_Work order:_ Exact copies of the lines below, from the one with "be the hypothetical" up to and including the one with "The mutually recursive", are what this calls for; leave out pictures.

_Entries taken from a collection:_
►

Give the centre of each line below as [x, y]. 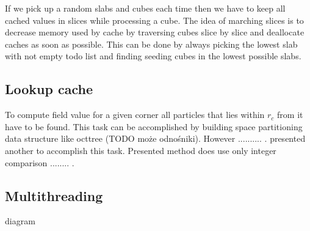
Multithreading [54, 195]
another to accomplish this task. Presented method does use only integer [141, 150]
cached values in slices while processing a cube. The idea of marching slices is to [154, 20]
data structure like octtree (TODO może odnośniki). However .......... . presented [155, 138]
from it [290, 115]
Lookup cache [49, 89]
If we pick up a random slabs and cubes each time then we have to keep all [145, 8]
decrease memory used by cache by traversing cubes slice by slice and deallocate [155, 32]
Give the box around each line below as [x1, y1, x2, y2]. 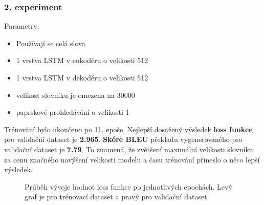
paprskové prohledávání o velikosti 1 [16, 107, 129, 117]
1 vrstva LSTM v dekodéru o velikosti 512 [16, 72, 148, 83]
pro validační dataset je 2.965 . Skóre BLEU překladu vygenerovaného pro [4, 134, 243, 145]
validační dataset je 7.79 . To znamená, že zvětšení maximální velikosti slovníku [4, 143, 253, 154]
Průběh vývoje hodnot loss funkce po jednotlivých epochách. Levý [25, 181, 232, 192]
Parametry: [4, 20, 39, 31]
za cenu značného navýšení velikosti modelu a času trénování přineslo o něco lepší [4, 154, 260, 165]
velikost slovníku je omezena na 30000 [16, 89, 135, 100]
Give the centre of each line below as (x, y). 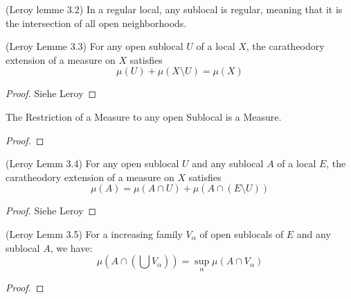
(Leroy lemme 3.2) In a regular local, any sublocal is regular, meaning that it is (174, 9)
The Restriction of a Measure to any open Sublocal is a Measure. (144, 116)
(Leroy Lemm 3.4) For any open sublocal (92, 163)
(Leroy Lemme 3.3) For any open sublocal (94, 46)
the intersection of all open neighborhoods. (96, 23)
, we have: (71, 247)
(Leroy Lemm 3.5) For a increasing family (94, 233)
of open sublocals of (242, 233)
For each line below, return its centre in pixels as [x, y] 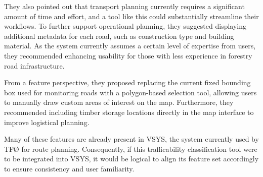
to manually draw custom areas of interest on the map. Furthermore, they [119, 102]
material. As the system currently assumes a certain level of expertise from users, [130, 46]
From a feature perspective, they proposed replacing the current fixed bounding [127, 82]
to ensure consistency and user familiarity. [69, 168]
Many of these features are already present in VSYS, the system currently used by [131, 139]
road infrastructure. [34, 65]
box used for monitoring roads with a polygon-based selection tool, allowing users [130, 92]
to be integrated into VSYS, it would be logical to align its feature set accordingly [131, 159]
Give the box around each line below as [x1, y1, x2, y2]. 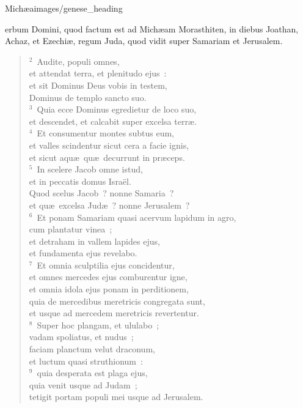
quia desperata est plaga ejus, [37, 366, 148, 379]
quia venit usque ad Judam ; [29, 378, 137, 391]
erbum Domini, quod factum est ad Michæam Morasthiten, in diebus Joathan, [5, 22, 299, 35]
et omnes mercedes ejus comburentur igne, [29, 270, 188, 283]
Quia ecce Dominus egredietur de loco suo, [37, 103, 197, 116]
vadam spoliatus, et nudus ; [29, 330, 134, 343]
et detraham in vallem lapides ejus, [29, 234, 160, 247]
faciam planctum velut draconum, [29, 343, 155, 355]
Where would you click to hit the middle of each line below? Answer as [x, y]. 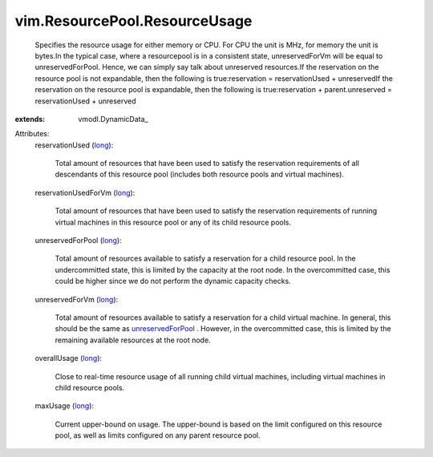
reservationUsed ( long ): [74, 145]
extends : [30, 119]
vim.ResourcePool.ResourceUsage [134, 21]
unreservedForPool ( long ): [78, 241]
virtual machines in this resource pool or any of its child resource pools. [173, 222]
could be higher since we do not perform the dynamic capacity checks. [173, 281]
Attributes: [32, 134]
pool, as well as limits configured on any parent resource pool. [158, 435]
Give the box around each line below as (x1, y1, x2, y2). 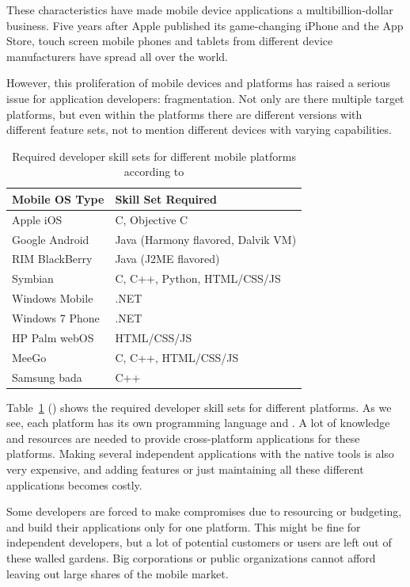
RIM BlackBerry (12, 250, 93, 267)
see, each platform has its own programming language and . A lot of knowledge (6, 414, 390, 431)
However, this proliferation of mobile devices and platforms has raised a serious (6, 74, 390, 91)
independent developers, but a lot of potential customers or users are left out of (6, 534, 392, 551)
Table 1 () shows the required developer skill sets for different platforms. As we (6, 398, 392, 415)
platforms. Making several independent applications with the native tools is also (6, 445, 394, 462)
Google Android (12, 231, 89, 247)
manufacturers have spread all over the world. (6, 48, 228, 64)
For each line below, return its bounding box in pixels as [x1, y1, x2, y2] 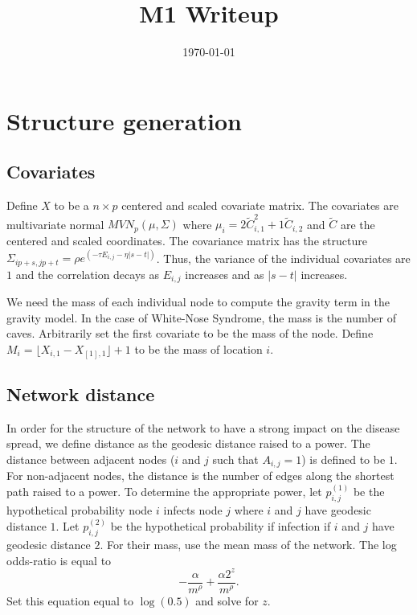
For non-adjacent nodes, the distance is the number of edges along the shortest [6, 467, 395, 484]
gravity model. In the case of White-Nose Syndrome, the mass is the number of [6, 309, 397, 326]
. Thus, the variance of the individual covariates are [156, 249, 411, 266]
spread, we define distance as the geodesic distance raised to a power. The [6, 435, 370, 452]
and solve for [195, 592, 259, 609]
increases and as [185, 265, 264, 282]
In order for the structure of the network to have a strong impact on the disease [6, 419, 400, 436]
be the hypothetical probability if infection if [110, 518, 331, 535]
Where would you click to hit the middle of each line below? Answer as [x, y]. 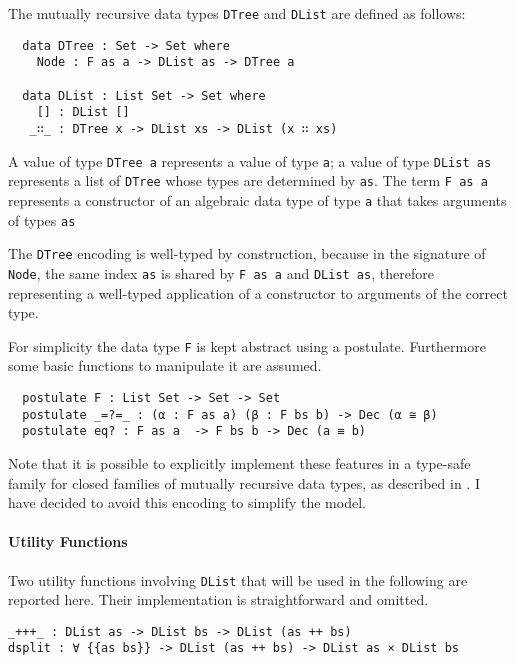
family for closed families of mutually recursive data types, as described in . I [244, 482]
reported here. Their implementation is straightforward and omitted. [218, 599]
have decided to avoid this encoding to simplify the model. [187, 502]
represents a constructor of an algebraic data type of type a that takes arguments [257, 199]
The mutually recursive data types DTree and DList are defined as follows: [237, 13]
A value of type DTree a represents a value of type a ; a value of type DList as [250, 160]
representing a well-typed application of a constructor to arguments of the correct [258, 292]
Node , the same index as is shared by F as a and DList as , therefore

◄

_Task output:_
be the hypothetical probability if infection if [110, 518, 331, 535]
Where would you click to hit the middle of each line below? Answer as [x, y]. 
family for closed families of mutually recursive data types, as described in . I [244, 482]
reported here. Their implementation is straightforward and omitted. [218, 599]
have decided to avoid this encoding to simplify the model. [187, 502]
represents a constructor of an algebraic data type of type a that takes arguments [257, 199]
The mutually recursive data types DTree and DList are defined as follows: [237, 13]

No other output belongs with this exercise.